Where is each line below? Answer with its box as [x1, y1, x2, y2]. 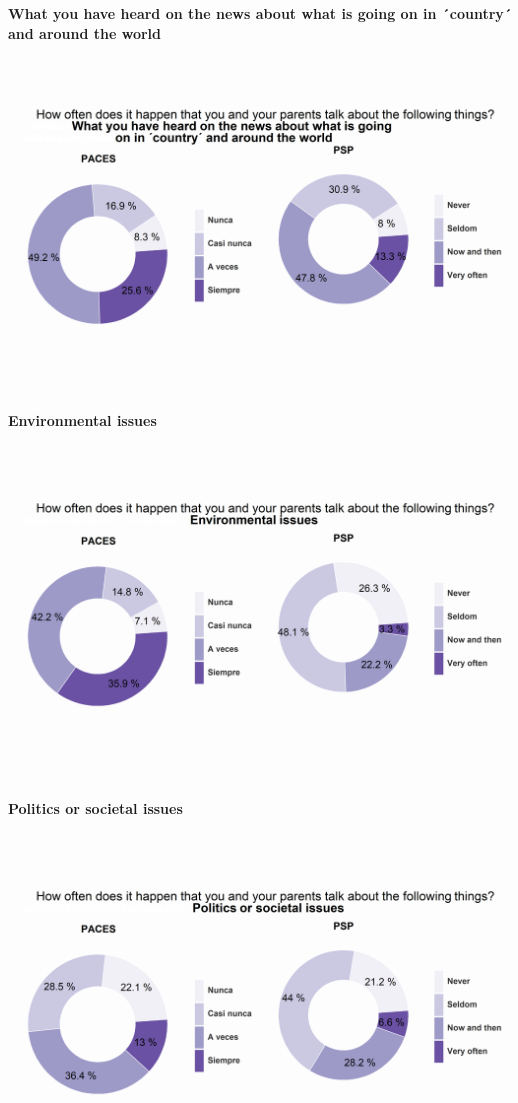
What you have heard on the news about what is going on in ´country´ [8, 3, 512, 23]
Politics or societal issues [8, 798, 183, 819]
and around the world [8, 22, 162, 43]
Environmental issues [8, 410, 157, 431]
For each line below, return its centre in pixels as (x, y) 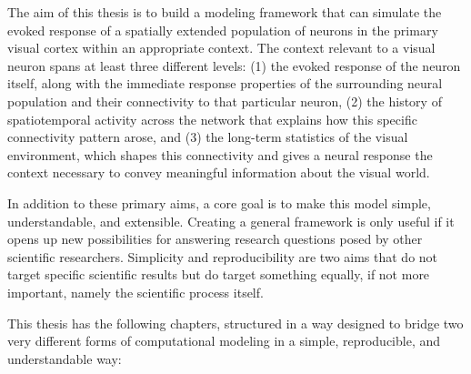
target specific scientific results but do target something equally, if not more (219, 274)
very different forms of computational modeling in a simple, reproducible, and (224, 341)
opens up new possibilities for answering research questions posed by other (215, 239)
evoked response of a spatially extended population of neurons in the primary (223, 30)
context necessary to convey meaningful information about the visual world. (219, 172)
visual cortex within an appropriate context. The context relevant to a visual (221, 48)
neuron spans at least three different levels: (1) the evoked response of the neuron (234, 65)
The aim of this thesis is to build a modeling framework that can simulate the (225, 12)

**TASK DETAILS**
Every line above that holds the string "issues" should be returned.

**TASK RESPONSE**
Politics or societal issues [8, 798, 183, 819]
Environmental issues [8, 410, 157, 431]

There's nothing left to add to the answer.